Important Points in Asaadaarana-Vyavahara

  • When one complaint has been filed against a person, another one against him/her cannot be filed till the present case is disposed off.
  • The plaintiff cannot alter his version. No change in subject matter or the nature of the suit will be entertained.
  • If there is any change in version in cases of assault or violence, the case gets dismissed. But in cases of disputes relating to cattle, women, land, immovable, recovery of debt, the case is not dismissed but the plaintiff is liable for punishment for changing the version.
  • Both plaintiff and defendant have to produce a surety [pratibhu]. A person who assumes responsibility for the plaintiff or the defendant is called pratibhu.
  • If the defendant loses then he pays what is due to the plaintiff and an equal amount of money to the king.
  • If the plaintiff loses then he will pay that amount to the king.
  • Nomads, those who lick their lips (i.e.,  to show eagerness or pleasure about a future event), whose foreheads perspire, whose form becomes changed in colour, who stammers, who talks inconsistently, who has born mental deformity, etc. cannot be a complainant or a witness.
  • In case of gifts purvavadi has the right. The one who got it first has the right over it. Suppose the gifted property has been purchased by another person or the king and then gifted to someone else then the first claimant has no right over it.
  • If a wager (bet amount) is involved in a dispute then the losing party shall pay the disputed amount; wager; and also a fine to the king.
  • Of a set of complaints if a false denial is proved against a defendant in at least one of the cases, then the defendant is made to admit all the other complaints too.
  • Rules of dharmashastra prevail over arthashastra.
  • Pramana or evidence has to be written down by the plaintiff.

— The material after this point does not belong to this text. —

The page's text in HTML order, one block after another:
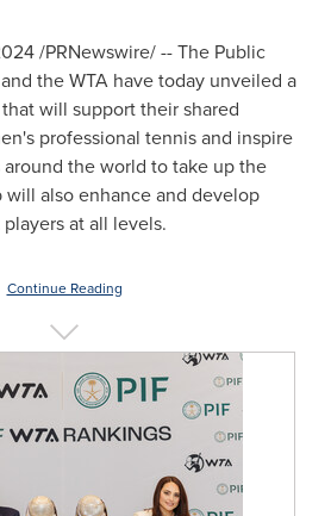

Evidence may be manava [human] and divya [divine].
  • Human evidence is of 3 kinds, likhitam [written as in sale deed], bhukti [possession] and sakshi [witness]. Human evidence is greater than divine.
  • Written evidence: if both have it then, in civil disputes regarding property, evidence in support of later transaction prevails [i.e., the ownership deed with later date]. In cases of pledge, gift or a sale, the evidence in support of the earlier claim prevails.
  • If a person has not objected to another person enjoying his land for 20 years, then the former loses his right over the property. In cases of animals like horse and elephant, the period is 10 years.
  • This is not applicable in case of pledges.
  • Title [agama] and possession [bhukti] are 2 things. Title is superior to possession except when possession has descended down a line of ancestors. If it is 4th generation or more then possession is superior even without title.
  • Title without a possession for even a short period is invalid. This is to cover the cases of a gift that was never accepted.
  • Invalid transactions include those done by force, brought forth by women at night, with intoxicated persons, mad man, oppressed by disease, misery, frightened and transaction against a servant without the permission of his master are all invalid.
  • Lost and recovered property goes to king unless the claimant gives proper identification of it.
  • Wealth recovered from robbers shall be distributed to the people of the country.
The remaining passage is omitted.